Sumber: Puitika Roestam Effendi dan Percikan Permenungan (2013)
Analisis Puisi:
Puisi "Asmara" karya Rustam Effendi merupakan salah satu karya sastra yang memadukan kekuatan bahasa puitis dengan nuansa perasaan yang dalam. Karya ini memperlihatkan bagaimana cinta, kerinduan, dan keterikatan emosional diekspresikan secara simbolis melalui pilihan kata yang lembut namun sarat makna.
Tema
Tema utama puisi ini adalah kerinduan yang mendalam terhadap sosok yang dicintai. Penulis menempatkan asmara sebagai kekuatan yang menghidupkan jiwa, sehingga tanpa cinta, hidup menjadi kosong dan kehilangan arah.

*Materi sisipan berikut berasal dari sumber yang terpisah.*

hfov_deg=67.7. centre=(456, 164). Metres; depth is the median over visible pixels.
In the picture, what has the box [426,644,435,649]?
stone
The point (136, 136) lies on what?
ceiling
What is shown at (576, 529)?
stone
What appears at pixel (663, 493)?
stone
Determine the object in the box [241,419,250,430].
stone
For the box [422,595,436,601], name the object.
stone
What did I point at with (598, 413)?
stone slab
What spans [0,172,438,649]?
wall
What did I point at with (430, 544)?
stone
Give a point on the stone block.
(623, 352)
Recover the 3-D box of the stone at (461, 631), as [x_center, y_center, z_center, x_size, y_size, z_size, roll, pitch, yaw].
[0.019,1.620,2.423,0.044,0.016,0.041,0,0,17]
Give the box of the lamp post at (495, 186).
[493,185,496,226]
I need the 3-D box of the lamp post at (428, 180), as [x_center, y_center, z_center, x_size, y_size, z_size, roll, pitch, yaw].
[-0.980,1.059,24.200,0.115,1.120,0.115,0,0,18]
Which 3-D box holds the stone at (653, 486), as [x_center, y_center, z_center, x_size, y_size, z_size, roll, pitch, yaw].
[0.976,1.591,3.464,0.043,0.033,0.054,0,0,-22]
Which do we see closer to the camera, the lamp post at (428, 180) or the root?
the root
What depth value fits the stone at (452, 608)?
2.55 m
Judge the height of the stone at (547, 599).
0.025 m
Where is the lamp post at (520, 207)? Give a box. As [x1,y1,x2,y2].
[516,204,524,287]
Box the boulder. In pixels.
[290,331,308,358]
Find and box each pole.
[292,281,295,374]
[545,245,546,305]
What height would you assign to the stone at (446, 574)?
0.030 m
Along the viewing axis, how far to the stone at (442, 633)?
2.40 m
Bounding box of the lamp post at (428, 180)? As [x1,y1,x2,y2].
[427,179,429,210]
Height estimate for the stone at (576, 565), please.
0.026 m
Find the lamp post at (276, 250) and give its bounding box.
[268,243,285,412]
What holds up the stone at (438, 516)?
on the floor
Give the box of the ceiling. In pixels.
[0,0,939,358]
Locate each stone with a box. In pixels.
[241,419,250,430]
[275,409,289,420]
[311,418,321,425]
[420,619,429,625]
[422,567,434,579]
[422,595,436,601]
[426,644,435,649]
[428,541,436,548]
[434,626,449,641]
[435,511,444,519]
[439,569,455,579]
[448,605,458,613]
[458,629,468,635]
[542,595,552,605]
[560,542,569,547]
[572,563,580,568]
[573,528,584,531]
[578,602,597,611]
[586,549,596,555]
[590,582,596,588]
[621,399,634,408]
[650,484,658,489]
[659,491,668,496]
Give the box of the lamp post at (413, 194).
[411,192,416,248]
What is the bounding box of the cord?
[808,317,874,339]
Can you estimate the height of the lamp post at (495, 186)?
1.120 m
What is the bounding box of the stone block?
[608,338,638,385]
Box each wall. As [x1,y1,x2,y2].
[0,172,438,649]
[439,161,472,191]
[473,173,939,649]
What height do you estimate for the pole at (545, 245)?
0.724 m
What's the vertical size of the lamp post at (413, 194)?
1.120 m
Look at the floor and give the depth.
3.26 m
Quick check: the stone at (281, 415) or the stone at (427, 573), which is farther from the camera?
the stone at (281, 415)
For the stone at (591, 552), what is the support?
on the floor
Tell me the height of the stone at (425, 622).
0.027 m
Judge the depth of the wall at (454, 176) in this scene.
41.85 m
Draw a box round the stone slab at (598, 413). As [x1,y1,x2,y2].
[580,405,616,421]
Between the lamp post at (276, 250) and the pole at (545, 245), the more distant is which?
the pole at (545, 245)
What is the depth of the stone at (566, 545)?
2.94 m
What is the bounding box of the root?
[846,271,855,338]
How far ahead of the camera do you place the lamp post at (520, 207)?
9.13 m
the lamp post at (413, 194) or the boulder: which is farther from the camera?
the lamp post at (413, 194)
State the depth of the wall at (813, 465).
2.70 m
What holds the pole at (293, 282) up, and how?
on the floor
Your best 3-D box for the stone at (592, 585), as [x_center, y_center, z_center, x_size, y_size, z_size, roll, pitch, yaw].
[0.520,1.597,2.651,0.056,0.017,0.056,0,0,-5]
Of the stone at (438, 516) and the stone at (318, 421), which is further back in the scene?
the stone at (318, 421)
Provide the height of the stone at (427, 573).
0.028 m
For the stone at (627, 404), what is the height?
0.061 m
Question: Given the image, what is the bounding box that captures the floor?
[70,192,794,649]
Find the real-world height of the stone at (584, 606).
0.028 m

Puisi ini bercerita tentang seorang tokoh yang merasakan kehilangan atau jarak emosional dari kekasihnya. Dalam pencariannya, ia dihadapkan pada kesunyian batin yang membuat hatinya tergantung “di awang-awang” dan dadanya dipenuhi rasa gelap yang tak menentu. Meski begitu, bayangan pertemuan dengan sang kekasih tetap menjadi harapan yang menghidupkan kembali semangatnya.
Makna tersirat
Makna tersirat dari puisi ini adalah bahwa cinta adalah elemen vital dalam kehidupan manusia. Tanpa asmara, hidup menjadi hambar, sepi, dan tanpa tujuan. Selain itu, karya ini menyiratkan bahwa kerinduan dapat menjadi beban emosional yang menyiksa, namun sekaligus menjadi sumber kekuatan untuk terus berharap dan berjuang.
Suasana dalam puisi
Suasana yang tercipta dalam puisi ini adalah melankolis dan penuh kerinduan. Dari awal hingga akhir, pembaca dibawa ke dalam perasaan sunyi, rindu, dan harapan yang samar, seperti seseorang yang berada di antara kenyataan dan mimpi.

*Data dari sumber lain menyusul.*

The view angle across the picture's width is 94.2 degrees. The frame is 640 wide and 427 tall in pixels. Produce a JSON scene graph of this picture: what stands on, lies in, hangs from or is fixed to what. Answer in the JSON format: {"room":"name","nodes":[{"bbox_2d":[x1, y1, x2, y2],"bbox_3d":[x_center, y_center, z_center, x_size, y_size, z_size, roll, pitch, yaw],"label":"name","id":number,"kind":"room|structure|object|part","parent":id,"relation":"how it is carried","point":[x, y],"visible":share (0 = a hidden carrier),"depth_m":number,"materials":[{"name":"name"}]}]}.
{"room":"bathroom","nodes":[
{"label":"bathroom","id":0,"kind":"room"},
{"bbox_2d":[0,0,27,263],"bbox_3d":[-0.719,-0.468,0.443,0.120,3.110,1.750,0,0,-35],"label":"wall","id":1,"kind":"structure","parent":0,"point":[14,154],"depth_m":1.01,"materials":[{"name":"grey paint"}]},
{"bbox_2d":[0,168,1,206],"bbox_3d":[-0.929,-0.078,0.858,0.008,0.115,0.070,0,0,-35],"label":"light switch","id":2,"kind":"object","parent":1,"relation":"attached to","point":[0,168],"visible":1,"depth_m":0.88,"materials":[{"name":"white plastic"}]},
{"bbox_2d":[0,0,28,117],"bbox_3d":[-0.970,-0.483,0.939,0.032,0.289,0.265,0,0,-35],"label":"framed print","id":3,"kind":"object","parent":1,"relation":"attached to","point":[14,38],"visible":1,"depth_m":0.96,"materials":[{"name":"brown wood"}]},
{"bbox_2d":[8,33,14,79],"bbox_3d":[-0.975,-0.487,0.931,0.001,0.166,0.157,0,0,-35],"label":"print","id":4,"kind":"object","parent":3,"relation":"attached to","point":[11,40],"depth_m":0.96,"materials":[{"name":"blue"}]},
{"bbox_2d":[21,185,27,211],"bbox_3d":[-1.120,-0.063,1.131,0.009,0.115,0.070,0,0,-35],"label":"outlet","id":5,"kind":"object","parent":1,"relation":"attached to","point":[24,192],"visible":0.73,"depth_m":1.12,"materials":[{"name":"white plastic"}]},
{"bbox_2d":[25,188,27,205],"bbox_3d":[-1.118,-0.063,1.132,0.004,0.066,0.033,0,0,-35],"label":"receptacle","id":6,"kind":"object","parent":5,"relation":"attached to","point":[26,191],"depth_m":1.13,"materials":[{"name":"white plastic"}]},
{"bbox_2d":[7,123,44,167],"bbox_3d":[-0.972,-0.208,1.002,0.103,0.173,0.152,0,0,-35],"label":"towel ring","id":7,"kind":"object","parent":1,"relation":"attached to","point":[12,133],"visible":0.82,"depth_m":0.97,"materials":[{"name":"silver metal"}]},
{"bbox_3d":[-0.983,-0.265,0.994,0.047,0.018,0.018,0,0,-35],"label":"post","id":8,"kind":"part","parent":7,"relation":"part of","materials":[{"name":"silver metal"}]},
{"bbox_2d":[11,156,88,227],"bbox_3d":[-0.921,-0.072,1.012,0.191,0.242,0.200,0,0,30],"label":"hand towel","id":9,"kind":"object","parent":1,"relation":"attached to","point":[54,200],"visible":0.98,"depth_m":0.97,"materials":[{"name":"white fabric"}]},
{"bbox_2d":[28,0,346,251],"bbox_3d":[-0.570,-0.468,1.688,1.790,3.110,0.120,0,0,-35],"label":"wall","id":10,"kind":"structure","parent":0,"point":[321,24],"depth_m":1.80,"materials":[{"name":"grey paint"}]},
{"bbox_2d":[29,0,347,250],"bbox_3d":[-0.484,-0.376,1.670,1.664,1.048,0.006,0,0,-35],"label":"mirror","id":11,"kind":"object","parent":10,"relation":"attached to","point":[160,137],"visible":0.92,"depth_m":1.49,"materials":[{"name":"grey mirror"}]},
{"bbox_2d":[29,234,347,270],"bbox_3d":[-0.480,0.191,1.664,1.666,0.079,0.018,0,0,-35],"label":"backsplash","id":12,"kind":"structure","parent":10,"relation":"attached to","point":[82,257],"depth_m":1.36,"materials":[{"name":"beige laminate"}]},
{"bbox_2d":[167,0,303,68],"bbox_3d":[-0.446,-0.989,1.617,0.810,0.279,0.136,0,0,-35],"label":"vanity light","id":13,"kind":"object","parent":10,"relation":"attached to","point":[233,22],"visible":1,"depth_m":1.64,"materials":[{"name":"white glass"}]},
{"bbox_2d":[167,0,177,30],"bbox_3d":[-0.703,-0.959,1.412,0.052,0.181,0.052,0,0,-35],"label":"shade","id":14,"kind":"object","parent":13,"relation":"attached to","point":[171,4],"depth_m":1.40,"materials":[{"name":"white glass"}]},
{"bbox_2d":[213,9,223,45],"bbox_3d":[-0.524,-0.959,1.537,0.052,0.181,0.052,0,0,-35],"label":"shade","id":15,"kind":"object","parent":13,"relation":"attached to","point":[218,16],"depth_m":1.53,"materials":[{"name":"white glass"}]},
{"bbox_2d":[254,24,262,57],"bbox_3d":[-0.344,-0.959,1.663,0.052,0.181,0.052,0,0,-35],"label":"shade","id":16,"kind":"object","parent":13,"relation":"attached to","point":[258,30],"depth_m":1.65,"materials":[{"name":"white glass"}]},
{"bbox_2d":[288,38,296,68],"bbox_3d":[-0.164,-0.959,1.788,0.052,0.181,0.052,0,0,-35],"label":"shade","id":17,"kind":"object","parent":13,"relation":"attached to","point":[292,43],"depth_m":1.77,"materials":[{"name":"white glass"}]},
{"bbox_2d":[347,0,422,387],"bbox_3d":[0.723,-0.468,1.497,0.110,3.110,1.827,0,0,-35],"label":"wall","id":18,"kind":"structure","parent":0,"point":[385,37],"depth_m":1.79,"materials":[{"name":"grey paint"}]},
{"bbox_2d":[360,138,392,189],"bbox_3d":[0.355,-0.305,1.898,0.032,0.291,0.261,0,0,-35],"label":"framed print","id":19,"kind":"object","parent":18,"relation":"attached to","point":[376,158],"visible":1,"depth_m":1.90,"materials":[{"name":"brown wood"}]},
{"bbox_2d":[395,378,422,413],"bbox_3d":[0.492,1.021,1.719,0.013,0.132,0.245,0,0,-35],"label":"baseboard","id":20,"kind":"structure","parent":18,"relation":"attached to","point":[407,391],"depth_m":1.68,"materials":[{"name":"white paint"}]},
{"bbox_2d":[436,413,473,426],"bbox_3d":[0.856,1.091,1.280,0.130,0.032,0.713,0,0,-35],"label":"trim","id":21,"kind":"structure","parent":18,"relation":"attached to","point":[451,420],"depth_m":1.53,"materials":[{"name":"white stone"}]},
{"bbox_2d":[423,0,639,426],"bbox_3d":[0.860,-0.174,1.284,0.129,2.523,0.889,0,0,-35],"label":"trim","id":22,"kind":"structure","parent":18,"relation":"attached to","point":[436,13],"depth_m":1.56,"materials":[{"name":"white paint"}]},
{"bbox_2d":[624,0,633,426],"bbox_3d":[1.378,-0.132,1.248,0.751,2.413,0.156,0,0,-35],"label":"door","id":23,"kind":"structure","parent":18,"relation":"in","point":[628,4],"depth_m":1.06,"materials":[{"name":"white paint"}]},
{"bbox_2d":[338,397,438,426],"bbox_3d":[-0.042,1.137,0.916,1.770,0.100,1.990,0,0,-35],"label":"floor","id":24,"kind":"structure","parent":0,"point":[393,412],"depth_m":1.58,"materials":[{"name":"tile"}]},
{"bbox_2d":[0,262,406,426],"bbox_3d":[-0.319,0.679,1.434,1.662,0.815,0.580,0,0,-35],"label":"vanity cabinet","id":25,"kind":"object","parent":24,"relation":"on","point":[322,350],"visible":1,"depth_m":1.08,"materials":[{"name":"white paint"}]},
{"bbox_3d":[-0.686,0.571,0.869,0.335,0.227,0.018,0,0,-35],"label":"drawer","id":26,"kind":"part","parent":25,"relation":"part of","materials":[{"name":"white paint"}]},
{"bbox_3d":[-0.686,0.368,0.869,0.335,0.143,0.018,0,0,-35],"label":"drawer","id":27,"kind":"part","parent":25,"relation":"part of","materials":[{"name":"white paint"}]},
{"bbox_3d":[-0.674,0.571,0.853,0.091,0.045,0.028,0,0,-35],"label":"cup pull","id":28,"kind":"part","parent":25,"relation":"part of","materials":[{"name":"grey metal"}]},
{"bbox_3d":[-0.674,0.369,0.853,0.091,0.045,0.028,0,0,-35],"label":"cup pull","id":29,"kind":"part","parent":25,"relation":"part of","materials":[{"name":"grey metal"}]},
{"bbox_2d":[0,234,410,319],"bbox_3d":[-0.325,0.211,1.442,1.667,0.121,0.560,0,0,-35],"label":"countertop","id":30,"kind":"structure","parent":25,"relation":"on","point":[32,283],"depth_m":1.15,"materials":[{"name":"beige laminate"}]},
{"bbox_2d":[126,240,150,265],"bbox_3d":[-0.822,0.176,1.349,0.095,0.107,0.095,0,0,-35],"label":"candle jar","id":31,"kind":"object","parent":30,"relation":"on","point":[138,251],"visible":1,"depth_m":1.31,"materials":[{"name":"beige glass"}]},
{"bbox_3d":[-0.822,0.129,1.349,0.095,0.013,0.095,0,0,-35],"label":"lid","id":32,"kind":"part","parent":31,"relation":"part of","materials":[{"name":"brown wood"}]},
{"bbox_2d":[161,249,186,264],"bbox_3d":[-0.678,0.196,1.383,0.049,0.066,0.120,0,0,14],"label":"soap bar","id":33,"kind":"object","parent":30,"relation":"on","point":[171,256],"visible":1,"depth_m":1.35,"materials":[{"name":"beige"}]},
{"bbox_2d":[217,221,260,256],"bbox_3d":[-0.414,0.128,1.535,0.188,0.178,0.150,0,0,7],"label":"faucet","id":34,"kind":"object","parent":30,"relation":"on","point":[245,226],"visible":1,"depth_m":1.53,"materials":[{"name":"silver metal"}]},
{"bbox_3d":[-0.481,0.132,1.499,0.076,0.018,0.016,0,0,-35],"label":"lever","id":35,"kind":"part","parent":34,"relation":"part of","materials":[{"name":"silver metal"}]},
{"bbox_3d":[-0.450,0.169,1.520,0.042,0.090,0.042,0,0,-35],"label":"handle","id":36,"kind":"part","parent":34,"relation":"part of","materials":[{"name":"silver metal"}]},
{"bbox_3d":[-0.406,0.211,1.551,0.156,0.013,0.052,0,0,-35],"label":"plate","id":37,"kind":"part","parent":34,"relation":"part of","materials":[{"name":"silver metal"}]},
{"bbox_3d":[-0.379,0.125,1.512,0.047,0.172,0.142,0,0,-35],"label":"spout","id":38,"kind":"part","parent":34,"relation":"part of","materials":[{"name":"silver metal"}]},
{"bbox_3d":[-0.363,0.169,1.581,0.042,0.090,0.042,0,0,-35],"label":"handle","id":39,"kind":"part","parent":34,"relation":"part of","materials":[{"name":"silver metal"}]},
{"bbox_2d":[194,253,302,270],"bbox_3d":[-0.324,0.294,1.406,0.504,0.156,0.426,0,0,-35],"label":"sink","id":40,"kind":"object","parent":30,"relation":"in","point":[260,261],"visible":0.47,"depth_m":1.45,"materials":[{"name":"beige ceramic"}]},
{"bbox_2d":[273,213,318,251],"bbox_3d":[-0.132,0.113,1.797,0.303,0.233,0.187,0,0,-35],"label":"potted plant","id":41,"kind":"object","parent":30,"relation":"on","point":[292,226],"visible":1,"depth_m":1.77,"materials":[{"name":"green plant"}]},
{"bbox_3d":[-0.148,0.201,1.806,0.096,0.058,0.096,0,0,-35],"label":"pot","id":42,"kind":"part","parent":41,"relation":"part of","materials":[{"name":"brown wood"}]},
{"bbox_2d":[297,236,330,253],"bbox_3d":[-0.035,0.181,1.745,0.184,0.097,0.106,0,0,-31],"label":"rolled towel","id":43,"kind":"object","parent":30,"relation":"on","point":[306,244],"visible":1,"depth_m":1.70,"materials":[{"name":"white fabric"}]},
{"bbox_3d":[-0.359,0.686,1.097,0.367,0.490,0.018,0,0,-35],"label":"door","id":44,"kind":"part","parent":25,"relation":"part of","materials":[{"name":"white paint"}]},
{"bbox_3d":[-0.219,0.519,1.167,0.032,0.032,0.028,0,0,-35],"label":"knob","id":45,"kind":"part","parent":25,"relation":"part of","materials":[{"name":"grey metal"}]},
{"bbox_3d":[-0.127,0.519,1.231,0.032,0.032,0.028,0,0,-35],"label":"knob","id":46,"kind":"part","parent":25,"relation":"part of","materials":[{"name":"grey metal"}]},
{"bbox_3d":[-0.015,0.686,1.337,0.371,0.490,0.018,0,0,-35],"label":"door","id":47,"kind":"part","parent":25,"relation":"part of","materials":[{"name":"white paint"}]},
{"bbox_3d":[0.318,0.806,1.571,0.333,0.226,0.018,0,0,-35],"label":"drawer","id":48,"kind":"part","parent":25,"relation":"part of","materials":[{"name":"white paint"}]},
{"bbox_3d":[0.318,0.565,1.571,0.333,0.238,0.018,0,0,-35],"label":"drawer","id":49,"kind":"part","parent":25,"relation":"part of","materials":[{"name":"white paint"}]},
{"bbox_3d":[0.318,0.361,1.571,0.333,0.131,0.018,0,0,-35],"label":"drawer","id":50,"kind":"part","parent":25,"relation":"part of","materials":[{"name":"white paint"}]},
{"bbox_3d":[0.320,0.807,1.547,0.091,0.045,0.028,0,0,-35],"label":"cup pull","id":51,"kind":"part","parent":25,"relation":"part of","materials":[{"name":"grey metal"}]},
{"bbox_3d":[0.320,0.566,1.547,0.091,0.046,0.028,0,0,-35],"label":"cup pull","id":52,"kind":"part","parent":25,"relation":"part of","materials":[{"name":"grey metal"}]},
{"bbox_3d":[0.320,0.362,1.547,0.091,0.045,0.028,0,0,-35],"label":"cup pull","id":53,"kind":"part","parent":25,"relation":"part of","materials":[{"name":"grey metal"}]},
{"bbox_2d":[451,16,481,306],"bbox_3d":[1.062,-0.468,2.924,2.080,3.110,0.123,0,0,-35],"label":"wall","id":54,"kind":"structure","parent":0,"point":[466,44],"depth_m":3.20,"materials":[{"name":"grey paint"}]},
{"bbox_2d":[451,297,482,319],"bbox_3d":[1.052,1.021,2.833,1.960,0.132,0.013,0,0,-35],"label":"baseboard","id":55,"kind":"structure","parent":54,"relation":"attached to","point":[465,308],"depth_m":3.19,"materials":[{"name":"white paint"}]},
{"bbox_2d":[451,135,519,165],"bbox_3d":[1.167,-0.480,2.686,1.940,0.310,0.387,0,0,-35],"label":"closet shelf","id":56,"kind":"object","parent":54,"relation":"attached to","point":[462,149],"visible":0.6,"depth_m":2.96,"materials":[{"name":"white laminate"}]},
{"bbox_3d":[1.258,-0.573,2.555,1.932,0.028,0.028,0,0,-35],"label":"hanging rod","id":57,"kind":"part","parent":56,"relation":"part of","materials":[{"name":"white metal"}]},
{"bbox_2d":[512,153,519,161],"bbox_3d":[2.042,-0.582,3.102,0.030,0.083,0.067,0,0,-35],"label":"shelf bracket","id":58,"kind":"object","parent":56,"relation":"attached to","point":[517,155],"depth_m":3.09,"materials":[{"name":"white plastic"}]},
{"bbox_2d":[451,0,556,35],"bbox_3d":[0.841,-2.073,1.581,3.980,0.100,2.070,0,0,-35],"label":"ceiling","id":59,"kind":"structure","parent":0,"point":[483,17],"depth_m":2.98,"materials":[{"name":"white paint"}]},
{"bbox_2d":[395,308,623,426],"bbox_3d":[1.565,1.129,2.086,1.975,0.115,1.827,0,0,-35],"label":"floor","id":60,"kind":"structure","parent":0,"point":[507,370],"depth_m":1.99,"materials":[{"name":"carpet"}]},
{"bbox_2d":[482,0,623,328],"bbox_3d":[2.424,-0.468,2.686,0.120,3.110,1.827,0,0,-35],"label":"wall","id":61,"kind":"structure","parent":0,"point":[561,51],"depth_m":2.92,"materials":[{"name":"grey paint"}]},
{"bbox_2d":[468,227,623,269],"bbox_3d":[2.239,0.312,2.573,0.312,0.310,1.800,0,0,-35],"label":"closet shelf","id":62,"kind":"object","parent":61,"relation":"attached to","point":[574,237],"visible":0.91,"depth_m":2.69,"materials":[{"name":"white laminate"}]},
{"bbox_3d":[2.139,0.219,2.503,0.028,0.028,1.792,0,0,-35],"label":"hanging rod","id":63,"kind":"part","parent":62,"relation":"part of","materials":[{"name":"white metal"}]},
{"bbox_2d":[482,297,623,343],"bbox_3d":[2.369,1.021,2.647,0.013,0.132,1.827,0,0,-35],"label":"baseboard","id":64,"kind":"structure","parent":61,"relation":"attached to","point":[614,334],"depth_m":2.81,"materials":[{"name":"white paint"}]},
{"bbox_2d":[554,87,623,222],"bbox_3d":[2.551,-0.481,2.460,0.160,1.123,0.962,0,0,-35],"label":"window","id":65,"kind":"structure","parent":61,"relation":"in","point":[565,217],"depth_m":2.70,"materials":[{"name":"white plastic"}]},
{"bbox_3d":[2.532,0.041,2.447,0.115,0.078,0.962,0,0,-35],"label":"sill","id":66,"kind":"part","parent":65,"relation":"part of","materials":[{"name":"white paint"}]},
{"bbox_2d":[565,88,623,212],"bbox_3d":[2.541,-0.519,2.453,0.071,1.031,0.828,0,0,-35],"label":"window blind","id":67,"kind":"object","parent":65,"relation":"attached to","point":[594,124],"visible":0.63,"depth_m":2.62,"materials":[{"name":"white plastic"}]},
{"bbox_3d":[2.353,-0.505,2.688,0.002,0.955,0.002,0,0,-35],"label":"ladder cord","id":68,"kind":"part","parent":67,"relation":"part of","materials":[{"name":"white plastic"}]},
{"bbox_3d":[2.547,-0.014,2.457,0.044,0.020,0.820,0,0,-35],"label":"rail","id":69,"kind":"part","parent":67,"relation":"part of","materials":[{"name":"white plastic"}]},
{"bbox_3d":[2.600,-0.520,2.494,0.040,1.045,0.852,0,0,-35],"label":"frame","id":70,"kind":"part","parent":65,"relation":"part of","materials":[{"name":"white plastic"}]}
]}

Amanat / pesan yang disampaikan puisi
Amanat yang dapat diambil adalah bahwa cinta memberi makna dan tujuan hidup. Ia bukan hanya sekadar rasa, tetapi juga pengikat yang menyatukan jiwa dan menghidupkan kembali semangat. Kehilangan cinta dapat membuat hidup terasa hampa, namun keberadaannya mampu mengubah segalanya menjadi berarti.
Imaji
Puisi ini mengandung imaji perasaan yang kuat, seperti:
- “Sunyi senyap sukma loka” yang memunculkan gambaran batin yang kosong dan hening.
- “Rasa tergantung d’awang-awang” yang membangkitkan kesan rindu yang tak tersampaikan.
- “Ambar kasturi mengukupi nyawa” yang memberikan kesan aroma wangi memenuhi kehidupan, melambangkan kebahagiaan yang datang dari cinta.
Majas
Rustam Effendi menggunakan beberapa majas dalam puisi ini, antara lain:
- Majas metafora, misalnya “Gelap gaib di dalam dada” yang melambangkan kesedihan dan kebingungan hati.
- Majas personifikasi, misalnya “Sayu kalbu tersirap-sirap” yang menggambarkan hati seolah memiliki emosi manusia yang bergetar hebat.
- Majas hiperbola, seperti “Nyaman badan bukan kepalang” yang melebih-lebihkan rasa bahagia karena cinta.